• What you will do: The whole listing should come back exactly as written, except for the pictures.

=====

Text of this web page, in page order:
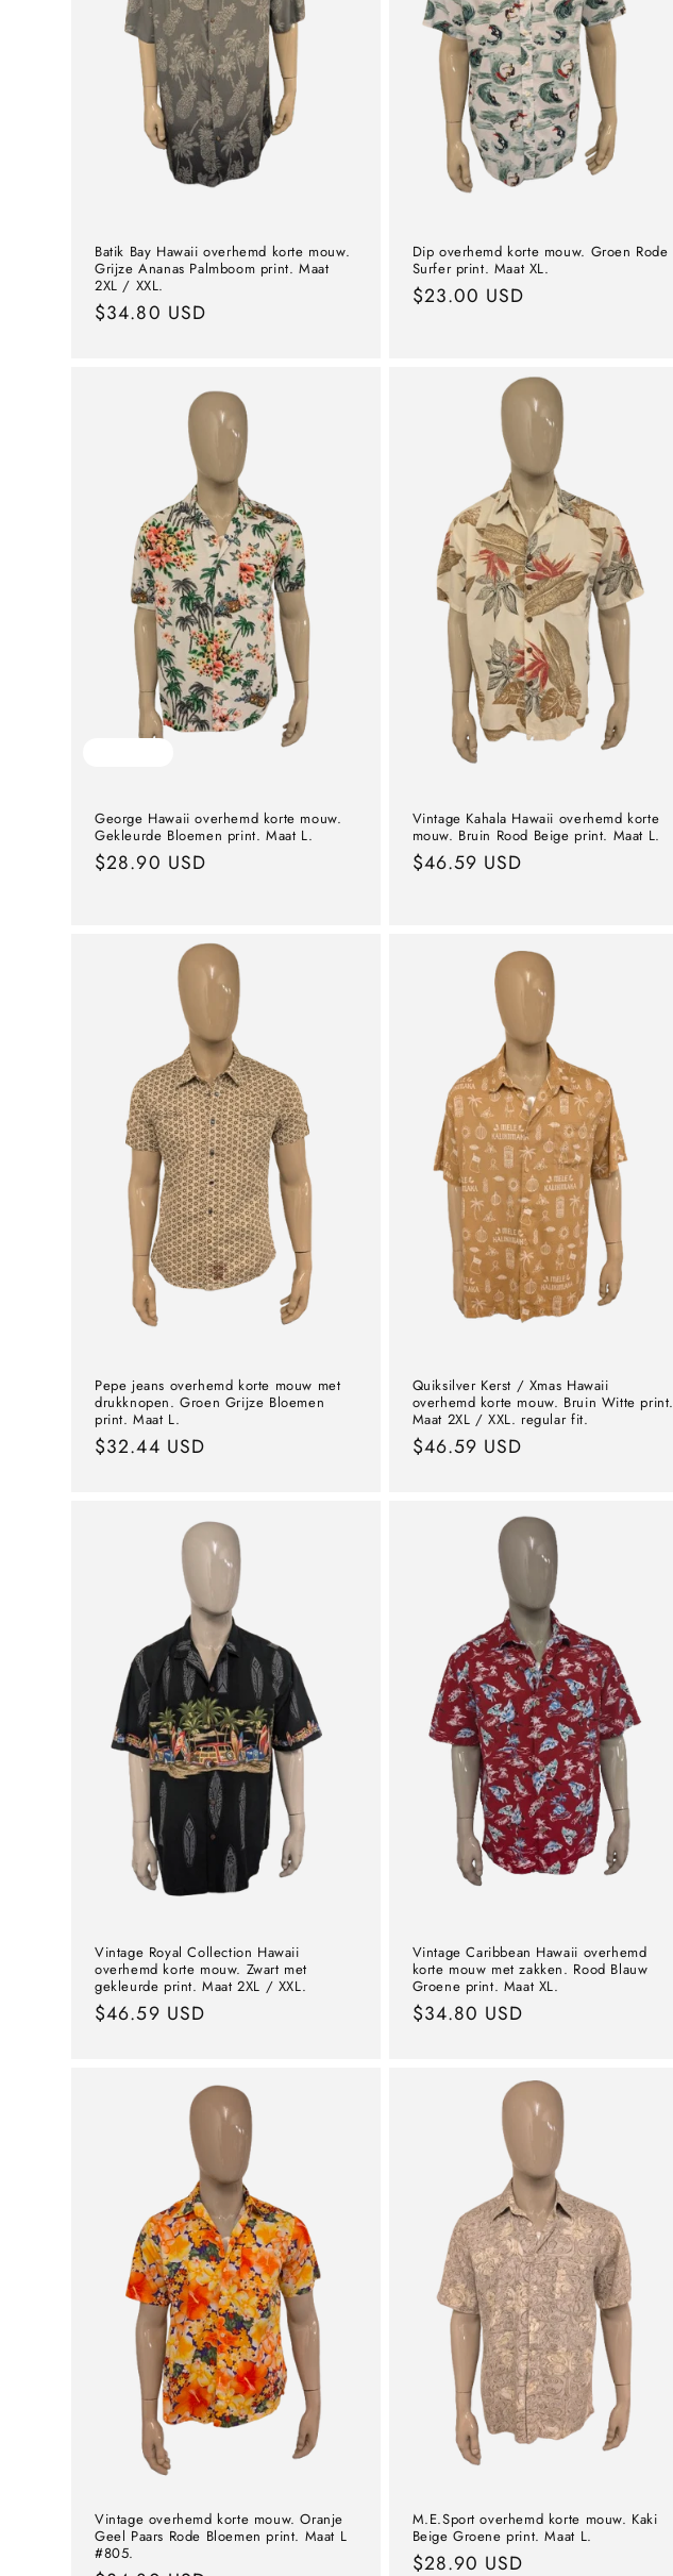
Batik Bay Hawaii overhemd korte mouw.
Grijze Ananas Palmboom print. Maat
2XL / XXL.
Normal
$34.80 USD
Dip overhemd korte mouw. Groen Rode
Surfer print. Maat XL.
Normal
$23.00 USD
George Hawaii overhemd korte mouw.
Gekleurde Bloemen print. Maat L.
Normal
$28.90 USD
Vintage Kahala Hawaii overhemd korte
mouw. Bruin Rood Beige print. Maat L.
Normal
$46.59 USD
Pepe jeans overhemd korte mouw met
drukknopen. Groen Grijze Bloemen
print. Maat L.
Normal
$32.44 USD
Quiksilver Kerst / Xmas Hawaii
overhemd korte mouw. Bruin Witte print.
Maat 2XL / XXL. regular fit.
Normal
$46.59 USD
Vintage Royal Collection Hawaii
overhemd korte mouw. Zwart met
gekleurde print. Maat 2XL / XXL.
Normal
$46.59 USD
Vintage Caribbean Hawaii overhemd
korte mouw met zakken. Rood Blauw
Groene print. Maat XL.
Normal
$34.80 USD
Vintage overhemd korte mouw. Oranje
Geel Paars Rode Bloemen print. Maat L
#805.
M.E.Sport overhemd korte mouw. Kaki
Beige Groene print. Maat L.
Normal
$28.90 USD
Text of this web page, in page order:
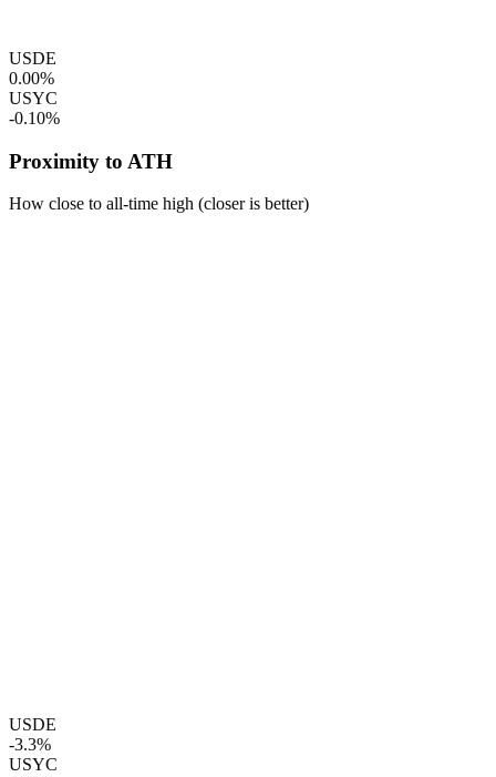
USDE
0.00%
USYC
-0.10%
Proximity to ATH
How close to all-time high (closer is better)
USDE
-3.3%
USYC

=====

• Answer box:
Text of this web page, in page order:
Batik Bay Hawaii overhemd korte mouw.
Grijze Ananas Palmboom print. Maat
2XL / XXL.
Normal
$34.80 USD
Dip overhemd korte mouw. Groen Rode
Surfer print. Maat XL.
Normal
$23.00 USD
George Hawaii overhemd korte mouw.
Gekleurde Bloemen print. Maat L.
Normal
$28.90 USD
Vintage Kahala Hawaii overhemd korte
mouw. Bruin Rood Beige print. Maat L.
Normal
$46.59 USD
Pepe jeans overhemd korte mouw met
drukknopen. Groen Grijze Bloemen
print. Maat L.
Normal
$32.44 USD
Quiksilver Kerst / Xmas Hawaii
overhemd korte mouw. Bruin Witte print.
Maat 2XL / XXL. regular fit.
Normal
$46.59 USD
Vintage Royal Collection Hawaii
overhemd korte mouw. Zwart met
gekleurde print. Maat 2XL / XXL.
Normal
$46.59 USD
Vintage Caribbean Hawaii overhemd
korte mouw met zakken. Rood Blauw
Groene print. Maat XL.
Normal
$34.80 USD
Vintage overhemd korte mouw. Oranje
Geel Paars Rode Bloemen print. Maat L
#805.
M.E.Sport overhemd korte mouw. Kaki
Beige Groene print. Maat L.
Normal
$28.90 USD
Text of this web page, in page order:
USDE
0.00%
USYC
-0.10%
Proximity to ATH
How close to all-time high (closer is better)
USDE
-3.3%
USYC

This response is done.